== YOUR OBJECTIVE ==
Check every line below, and copy those that include "frame".

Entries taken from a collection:
—————

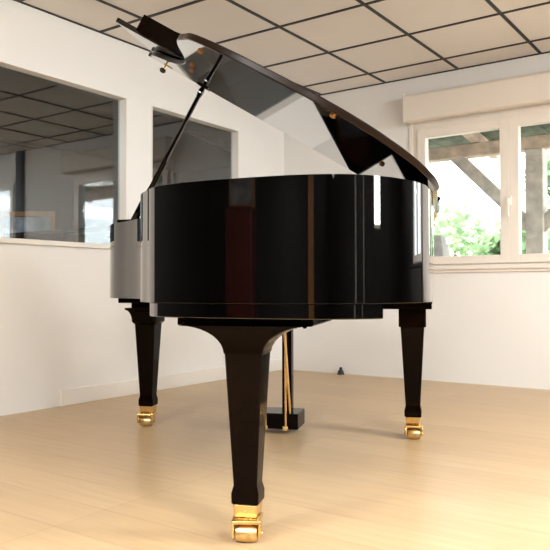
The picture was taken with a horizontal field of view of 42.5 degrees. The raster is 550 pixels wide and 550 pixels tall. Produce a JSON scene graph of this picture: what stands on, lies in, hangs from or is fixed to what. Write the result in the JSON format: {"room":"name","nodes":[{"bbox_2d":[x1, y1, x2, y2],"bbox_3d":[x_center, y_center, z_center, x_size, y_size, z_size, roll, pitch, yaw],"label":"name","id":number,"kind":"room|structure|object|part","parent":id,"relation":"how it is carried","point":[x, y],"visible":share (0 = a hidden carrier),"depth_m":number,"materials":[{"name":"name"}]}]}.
{"room":"music room","nodes":[
{"label":"music room","id":0,"kind":"room"},
{"bbox_2d":[0,138,179,236],"bbox_3d":[-3.983,-0.340,6.382,0.100,2.354,9.000,-1,-1,35],"label":"wall","id":1,"kind":"structure","parent":0,"point":[82,189],"depth_m":8.38,"materials":[{"name":"grey paint"}]},
{"bbox_2d":[0,0,283,415],"bbox_3d":[-1.092,-0.381,4.620,0.066,2.354,3.965,-1,-1,35],"label":"wall","id":2,"kind":"structure","parent":0,"point":[61,327],"depth_m":4.44,"materials":[{"name":"white paint"}]},
{"bbox_2d":[0,61,126,248],"bbox_3d":[-1.302,-0.680,4.319,0.097,1.016,1.062,-1,-1,35],"label":"window","id":3,"kind":"structure","parent":2,"relation":"in","point":[122,101],"depth_m":4.64,"materials":[{"name":"white paint"}]},
{"bbox_2d":[60,359,281,405],"bbox_3d":[-0.599,0.758,5.221,0.014,0.098,2.380,-1,-1,35],"label":"baseboard","id":4,"kind":"structure","parent":2,"relation":"attached to","point":[78,395],"depth_m":4.72,"materials":[{"name":"white paint"}]},
{"bbox_2d":[152,106,238,179],"bbox_3d":[-0.597,-0.661,5.315,0.097,1.016,1.028,-1,-1,35],"label":"window","id":5,"kind":"structure","parent":2,"relation":"in","point":[234,133],"depth_m":5.67,"materials":[{"name":"white paint"}]},
{"bbox_2d":[180,166,230,181],"bbox_3d":[0.032,-0.292,9.114,3.294,2.354,0.100,-1,-1,35],"label":"wall","id":6,"kind":"structure","parent":0,"point":[225,172],"depth_m":9.76,"materials":[{"name":"grey paint"}]},
{"bbox_2d":[0,370,549,549],"bbox_3d":[0.093,0.770,0.480,6.943,0.120,9.635,-1,-1,35],"label":"floor","id":7,"kind":"structure","parent":0,"point":[87,475],"depth_m":2.73,"materials":[{"name":"brown wood"}]},
{"bbox_2d":[110,14,440,541],"bbox_3d":[-0.144,-0.162,2.833,1.576,1.839,1.851,0,-1,13],"label":"grand piano","id":8,"kind":"object","parent":7,"relation":"on","point":[246,263],"visible":1,"depth_m":1.96,"materials":[{"name":"black wood"}]},
{"bbox_2d":[117,219,130,222],"bbox_3d":[-0.033,-0.213,3.343,1.435,0.111,0.230,0,-1,13],"label":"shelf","id":9,"kind":"object","parent":8,"relation":"attached to","point":[123,220],"depth_m":3.39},
{"bbox_3d":[-0.582,0.154,3.645,0.235,0.026,0.235,0,-1,13],"label":"leg plate","id":10,"kind":"part","parent":8,"relation":"part of","materials":[{"name":"black wood"}]},
{"bbox_3d":[-0.657,0.422,3.670,0.194,0.506,0.174,0,-1,13],"label":"leg","id":11,"kind":"part","parent":8,"relation":"part of","materials":[{"name":"black wood"}]},
{"bbox_3d":[-0.087,-0.753,2.812,1.125,0.073,0.018,32,6,12],"label":"flap rail","id":12,"kind":"part","parent":8,"relation":"part of","materials":[{"name":"black wood"}]},
{"bbox_3d":[-0.060,0.392,2.074,0.381,0.498,0.272,0,-1,13],"label":"leg","id":13,"kind":"part","parent":8,"relation":"part of","materials":[{"name":"black wood"}]},
{"bbox_3d":[-0.048,0.139,2.156,0.395,0.030,0.355,0,-1,13],"label":"leg plate","id":14,"kind":"part","parent":8,"relation":"part of","materials":[{"name":"black wood"}]},
{"bbox_3d":[-0.101,0.111,2.568,1.065,0.042,1.318,0,-1,13],"label":"frame","id":15,"kind":"part","parent":8,"relation":"part of","materials":[{"name":"black wood"}]},
{"bbox_3d":[0.051,0.439,3.419,0.024,0.620,0.022,0,-1,13],"label":"pedal rod","id":16,"kind":"part","parent":8,"relation":"part of","materials":[{"name":"gold metal"}]},
{"bbox_3d":[0.054,0.403,3.367,0.012,0.553,0.152,0,-1,15],"label":"brace rod","id":17,"kind":"part","parent":8,"relation":"part of","materials":[{"name":"gold metal"}]},
{"bbox_3d":[0.063,0.402,3.493,0.048,0.542,0.050,0,-1,13],"label":"lyre post","id":18,"kind":"part","parent":8,"relation":"part of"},
{"bbox_3d":[-0.096,-0.660,2.557,1.559,0.021,1.316,32,6,12],"label":"lid","id":19,"kind":"part","parent":8,"relation":"part of","materials":[{"name":"black wood"}]},
{"bbox_3d":[0.614,0.146,3.369,0.260,0.026,0.235,0,-1,13],"label":"leg plate","id":20,"kind":"part","parent":8,"relation":"part of","materials":[{"name":"black wood"}]},
{"bbox_3d":[0.651,0.412,3.342,0.125,0.506,0.125,0,-1,13],"label":"leg","id":21,"kind":"part","parent":8,"relation":"part of","materials":[{"name":"black wood"}]},
{"bbox_2d":[337,367,343,374],"bbox_3d":[0.541,0.787,5.816,0.060,0.060,0.059,-1,-1,35],"label":"door stop","id":22,"kind":"object","parent":7,"relation":"on","point":[340,371],"visible":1,"depth_m":5.80,"materials":[{"name":"black rubber"}]},
{"bbox_2d":[0,0,549,172],"bbox_3d":[-0.644,-1.662,2.350,10.243,0.126,11.760,-1,-1,35],"label":"ceiling","id":23,"kind":"structure","parent":0,"point":[324,47],"depth_m":4.80,"materials":[{"name":"tile"}]},
{"bbox_2d":[284,53,549,389],"bbox_3d":[2.054,-0.381,4.920,5.043,2.354,0.160,-1,-1,35],"label":"wall","id":24,"kind":"structure","parent":0,"point":[483,328],"depth_m":5.34,"materials":[{"name":"white paint"}]},
{"bbox_2d":[403,70,549,124],"bbox_3d":[1.665,-1.294,5.035,1.585,0.221,0.128,-1,-1,35],"label":"box","id":25,"kind":"object","parent":24,"relation":"attached to","point":[531,89],"visible":1,"depth_m":5.11,"materials":[{"name":"beige"}]},
{"bbox_2d":[409,106,549,272],"bbox_3d":[1.686,-0.609,5.078,1.570,1.172,0.134,-1,-1,35],"label":"window","id":26,"kind":"structure","parent":24,"relation":"in","point":[511,258],"depth_m":5.08,"materials":[{"name":"beige plastic"}]},
{"bbox_3d":[1.406,-0.604,5.292,0.704,1.042,0.060,-1,-1,35],"label":"sash","id":27,"kind":"part","parent":26,"relation":"part of","materials":[{"name":"beige plastic"}]},
{"bbox_3d":[1.687,-0.050,5.066,1.570,0.052,0.055,-1,-1,35],"label":"sill","id":28,"kind":"part","parent":26,"relation":"part of","materials":[{"name":"beige plastic"}]},
{"bbox_3d":[1.663,-0.491,5.042,0.032,0.150,0.052,-1,-1,35],"label":"handle","id":29,"kind":"part","parent":26,"relation":"part of","materials":[{"name":"beige plastic"}]},
{"bbox_3d":[1.981,-0.613,4.885,0.704,1.042,0.060,-1,-1,35],"label":"sash","id":30,"kind":"part","parent":26,"relation":"part of","materials":[{"name":"beige plastic"}]},
{"bbox_3d":[-2.636,0.875,5.405,3.394,0.120,9.000,-1,-1,35],"label":"floor","id":31,"kind":"structure","parent":0,"visible":0},
{"bbox_2d":[0,211,55,237],"bbox_3d":[-1.922,0.161,5.498,0.435,1.309,0.120,0,-1,0],"label":"wooden frame","id":32,"kind":"object","parent":31,"relation":"on","point":[15,221],"visible":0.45,"depth_m":5.50,"materials":[{"name":"orange wood"}]},
{"bbox_2d":[5,217,49,237],"bbox_3d":[-1.921,-0.140,5.503,0.370,0.670,0.010,0,-1,0],"label":"print","id":33,"kind":"object","parent":32,"relation":"on","point":[12,224],"depth_m":5.50},
{"bbox_2d":[5,226,109,243],"bbox_3d":[-1.203,0.167,5.479,0.640,1.293,1.580,-1,-1,35],"label":"table","id":34,"kind":"object","parent":31,"relation":"on","point":[58,234],"visible":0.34,"depth_m":4.82,"materials":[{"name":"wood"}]},
{"label":"outside","id":35,"kind":"structure","parent":0,"visible":0},
{"bbox_3d":[6.592,1.131,14.475,22.000,0.200,20.725,-1,-1,35],"label":"ground","id":36,"kind":"structure","parent":35,"visible":0},
{"bbox_2d":[184,123,549,253],"bbox_3d":[2.586,-0.409,6.084,8.000,2.554,2.319,-1,-1,35],"label":"pergola","id":37,"kind":"object","parent":36,"relation":"on","point":[535,139],"visible":0.26,"depth_m":6.96,"materials":[{"name":"wood"}]},
{"bbox_3d":[2.517,-0.162,6.799,0.165,2.090,0.180,-1,-1,35],"label":"post","id":38,"kind":"part","parent":37,"relation":"part of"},
{"bbox_2d":[435,235,450,256],"bbox_3d":[1.591,0.252,6.896,0.400,1.270,0.400,-1,-1,35],"label":"stone pillar","id":39,"kind":"structure","parent":36,"relation":"on","point":[441,246],"depth_m":6.83,"materials":[{"name":"grey stone"}]},
{"bbox_2d":[435,192,549,255],"bbox_3d":[4.021,-0.287,13.145,3.369,2.592,1.507,-1,-1,35],"label":"tree","id":40,"kind":"object","parent":36,"relation":"on","point":[459,222],"visible":0.28,"depth_m":13.34,"materials":[{"name":"green plant"}]},
{"bbox_2d":[470,227,549,254],"bbox_3d":[3.134,0.042,8.817,1.378,1.761,0.962,0,-1,15],"label":"shrub","id":41,"kind":"object","parent":36,"relation":"on","point":[491,246],"visible":0.1,"depth_m":8.88,"materials":[{"name":"green plant"}]},
{"bbox_2d":[521,154,549,250],"bbox_3d":[4.513,-0.429,9.563,2.320,2.727,1.222,-1,-1,35],"label":"tree","id":42,"kind":"object","parent":36,"relation":"on","point":[548,156],"visible":0.12,"depth_m":9.80,"materials":[{"name":"green plant"}]}
]}

—————

== SOLUTION FOR THIS TASK ==
{"bbox_3d":[-0.101,0.111,2.568,1.065,0.042,1.318,0,-1,13],"label":"frame","id":15,"kind":"part","parent":8,"relation":"part of","materials":[{"name":"black wood"}]},
{"bbox_2d":[0,211,55,237],"bbox_3d":[-1.922,0.161,5.498,0.435,1.309,0.120,0,-1,0],"label":"wooden frame","id":32,"kind":"object","parent":31,"relation":"on","point":[15,221],"visible":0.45,"depth_m":5.50,"materials":[{"name":"orange wood"}]},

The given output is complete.